I was not surprised to see much lower mobile device usage than our initial analysis showed. However, I was puzzled at why any views on our internal dashboards would be categorized as “crawler,” but it turns out there is a reasonable explanation. The hits were all on a single dashboard and came from this HTTP user agent:

Mozilla/5.0 (X11; Linux x86_64) AppleWebKit/537.36 (KHTML, like Gecko; Google Web Preview) Chrome/41.0.2272.118 Safari/537.36

This appears to be from the Google Chrome browser’s default startup page, which shows thumbnail images of your frequently accessed web pages. This means one of our users is hitting a dashboard so often that it ranks among his top visited websites, so Chrome is returning to collect a souvenir postcard to post on his virtual refrigerator! :-D

Other approaches

Yet another route we could pursue is analyzing Tableau Server’s log data. Tableau offers a free utility called Logshark that parses these logs and generates Tableau workbooks. We could also feed those logs to a robust log collection and analytics platform like Splunk, which not only has its own front-end for viewing data but also has a native connector for Tableau. With these approaches, looking at device type data would be merely the tip of the iceburg.

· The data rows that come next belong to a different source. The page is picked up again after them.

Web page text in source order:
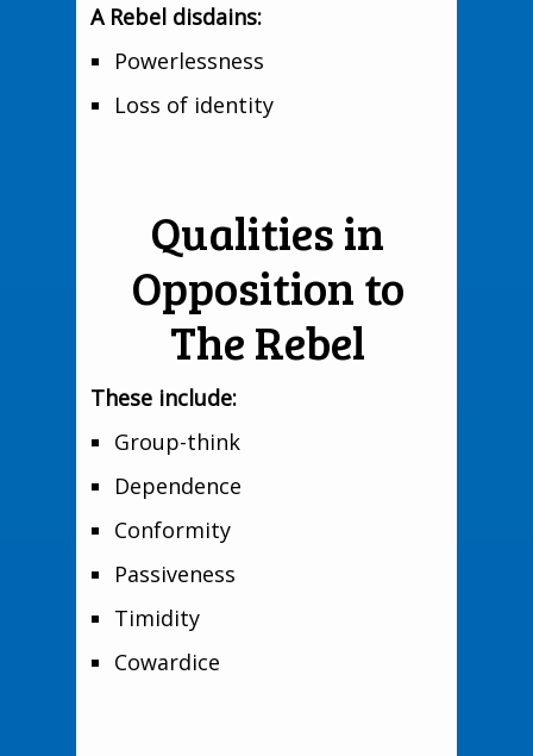
A Rebel disdains:
Powerlessness
Loss of identity
Qualities in
Opposition to
The Rebel
These include:
Group-think
Dependence
Conformity
Passiveness
Timidity
Cowardice

They enable not only comprehensive analysis of Tableau Server usage, but also are a great help for troubleshooting issues that users may be experiencing with Tableau Server dashboards.

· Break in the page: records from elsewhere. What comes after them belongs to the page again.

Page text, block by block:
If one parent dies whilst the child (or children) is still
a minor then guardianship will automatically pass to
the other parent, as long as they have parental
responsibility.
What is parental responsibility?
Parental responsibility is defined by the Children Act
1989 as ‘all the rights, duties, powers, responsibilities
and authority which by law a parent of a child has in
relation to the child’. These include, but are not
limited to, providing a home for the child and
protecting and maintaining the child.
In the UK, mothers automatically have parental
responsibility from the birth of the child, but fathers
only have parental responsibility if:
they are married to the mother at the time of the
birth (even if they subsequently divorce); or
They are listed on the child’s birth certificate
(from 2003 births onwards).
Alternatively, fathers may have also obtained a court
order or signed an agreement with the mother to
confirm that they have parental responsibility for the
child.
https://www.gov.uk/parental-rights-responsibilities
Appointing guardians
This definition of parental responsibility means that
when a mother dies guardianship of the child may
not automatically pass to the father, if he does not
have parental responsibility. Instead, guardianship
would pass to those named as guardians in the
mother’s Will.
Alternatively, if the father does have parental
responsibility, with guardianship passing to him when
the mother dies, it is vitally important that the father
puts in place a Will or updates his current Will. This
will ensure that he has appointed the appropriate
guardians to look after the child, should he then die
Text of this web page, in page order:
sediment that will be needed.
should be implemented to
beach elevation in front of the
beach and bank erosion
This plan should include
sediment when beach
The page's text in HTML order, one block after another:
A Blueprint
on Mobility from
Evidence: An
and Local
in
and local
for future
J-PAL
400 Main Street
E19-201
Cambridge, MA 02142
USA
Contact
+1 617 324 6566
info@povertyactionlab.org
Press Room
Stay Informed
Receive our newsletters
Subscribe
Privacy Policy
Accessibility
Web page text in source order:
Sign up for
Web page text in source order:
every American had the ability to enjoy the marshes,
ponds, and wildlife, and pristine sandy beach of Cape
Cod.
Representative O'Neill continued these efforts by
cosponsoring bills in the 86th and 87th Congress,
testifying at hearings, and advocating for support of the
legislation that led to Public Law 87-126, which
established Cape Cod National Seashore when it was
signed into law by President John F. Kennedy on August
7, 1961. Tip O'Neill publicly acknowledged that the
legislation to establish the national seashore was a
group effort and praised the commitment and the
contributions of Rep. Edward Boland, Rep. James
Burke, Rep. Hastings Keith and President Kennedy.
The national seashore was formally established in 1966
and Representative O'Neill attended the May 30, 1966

Also, it’s important to keep in mind Tableau Server’s distinction between device type and screen size. While it’s good to be aware of how many of your users access your dashboards on desktops vs tablets vs phones, how you adapt your dashboards to serve those users is ultimately a function of screen size. If you use Tableau’s device layout features to adapt your dashboards for different screen sizes, Tableau Server will display the version that best fits the user’s browser window, regardless of whether the device displaying it is a desktop, tablet or smartphone.